## THE PROBLEM
Search the entries for the word "BWLV" and report each line that has it.

[Records contained in a dataset]
.....

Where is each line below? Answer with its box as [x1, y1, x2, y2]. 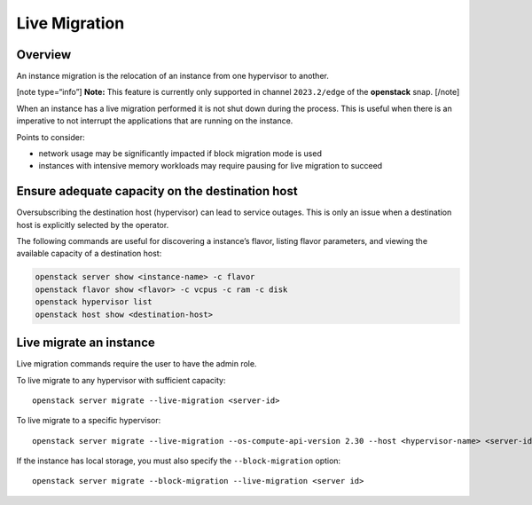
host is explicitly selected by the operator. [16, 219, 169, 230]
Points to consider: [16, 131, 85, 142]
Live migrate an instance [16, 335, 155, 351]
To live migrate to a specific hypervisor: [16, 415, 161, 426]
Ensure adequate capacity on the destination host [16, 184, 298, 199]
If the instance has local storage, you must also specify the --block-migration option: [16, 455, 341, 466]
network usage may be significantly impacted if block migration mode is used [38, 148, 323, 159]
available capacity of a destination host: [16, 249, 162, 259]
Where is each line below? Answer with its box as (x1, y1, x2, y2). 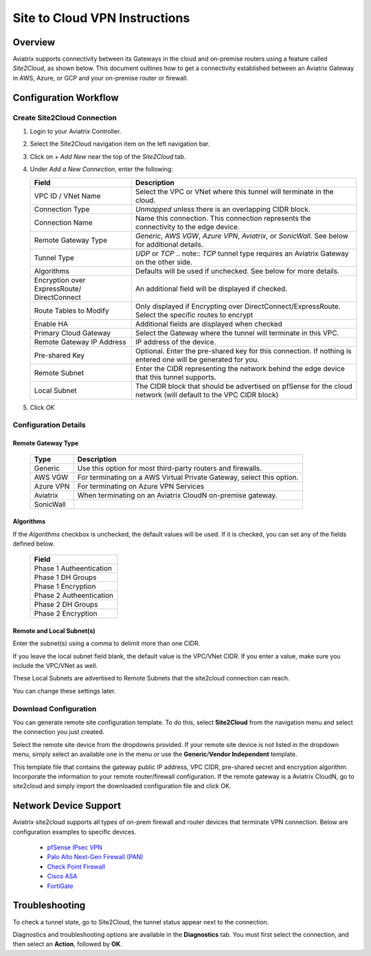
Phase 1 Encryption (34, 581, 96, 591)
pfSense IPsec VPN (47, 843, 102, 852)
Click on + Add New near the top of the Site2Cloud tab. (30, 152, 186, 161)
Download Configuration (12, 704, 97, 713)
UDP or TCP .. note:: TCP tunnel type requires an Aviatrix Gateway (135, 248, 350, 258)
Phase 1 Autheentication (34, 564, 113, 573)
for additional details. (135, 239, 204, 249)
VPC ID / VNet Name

.....

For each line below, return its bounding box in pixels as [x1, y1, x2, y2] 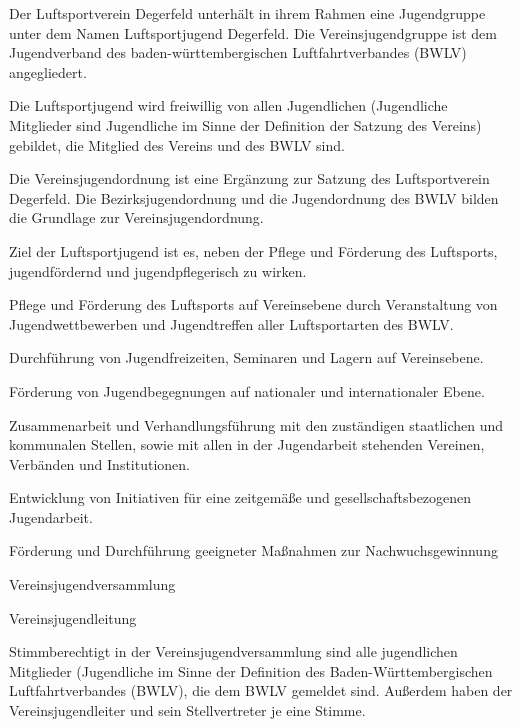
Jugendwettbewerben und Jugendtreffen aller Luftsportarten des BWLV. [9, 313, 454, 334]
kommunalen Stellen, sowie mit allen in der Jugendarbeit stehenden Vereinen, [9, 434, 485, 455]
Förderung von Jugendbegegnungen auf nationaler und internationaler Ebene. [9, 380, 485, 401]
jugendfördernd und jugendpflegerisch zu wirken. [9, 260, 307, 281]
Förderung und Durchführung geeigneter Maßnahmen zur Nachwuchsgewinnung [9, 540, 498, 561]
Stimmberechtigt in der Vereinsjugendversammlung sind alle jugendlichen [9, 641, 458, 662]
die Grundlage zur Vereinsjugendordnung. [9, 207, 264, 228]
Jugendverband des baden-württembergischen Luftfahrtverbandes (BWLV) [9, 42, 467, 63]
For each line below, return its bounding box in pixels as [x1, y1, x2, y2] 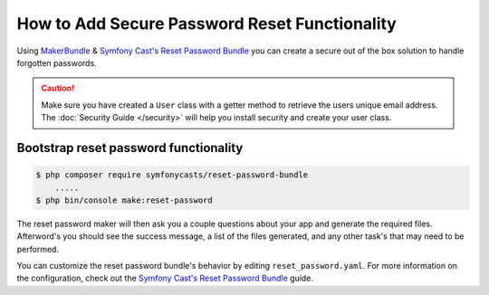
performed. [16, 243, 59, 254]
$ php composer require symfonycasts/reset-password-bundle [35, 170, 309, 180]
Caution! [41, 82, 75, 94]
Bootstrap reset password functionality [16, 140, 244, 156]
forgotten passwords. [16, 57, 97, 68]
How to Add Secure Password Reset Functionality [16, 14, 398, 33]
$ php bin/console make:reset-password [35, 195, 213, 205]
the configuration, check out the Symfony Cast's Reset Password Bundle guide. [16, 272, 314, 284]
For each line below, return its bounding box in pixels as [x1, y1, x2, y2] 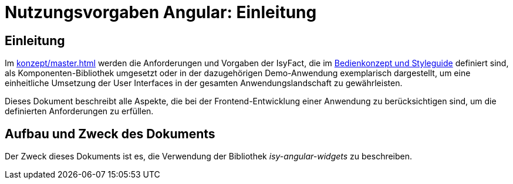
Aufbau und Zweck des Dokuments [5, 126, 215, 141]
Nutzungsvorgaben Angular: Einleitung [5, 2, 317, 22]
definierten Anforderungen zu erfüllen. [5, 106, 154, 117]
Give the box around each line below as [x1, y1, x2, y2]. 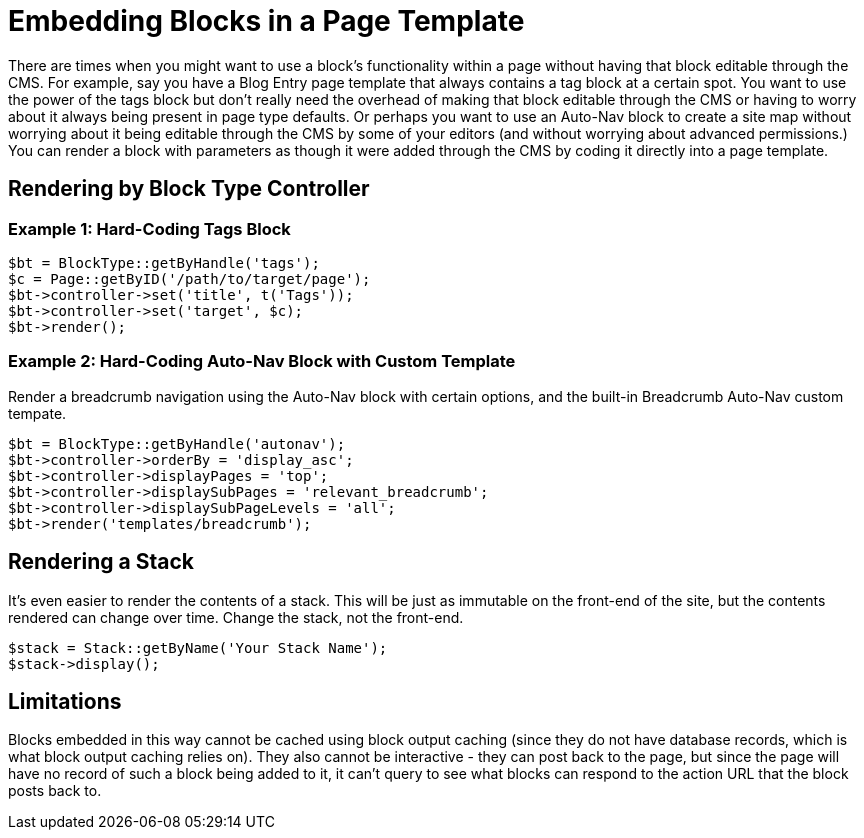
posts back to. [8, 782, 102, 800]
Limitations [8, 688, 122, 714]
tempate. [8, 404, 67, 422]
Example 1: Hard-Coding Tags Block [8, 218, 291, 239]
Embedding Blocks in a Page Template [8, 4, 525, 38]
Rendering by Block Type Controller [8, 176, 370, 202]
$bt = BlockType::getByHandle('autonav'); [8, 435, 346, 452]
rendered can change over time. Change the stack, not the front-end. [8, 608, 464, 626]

.....

## OUTPUT BELOW
Jugendwettbewerben und Jugendtreffen aller Luftsportarten des BWLV. [9, 313, 454, 334]
Jugendverband des baden-württembergischen Luftfahrtverbandes (BWLV) [9, 42, 467, 63]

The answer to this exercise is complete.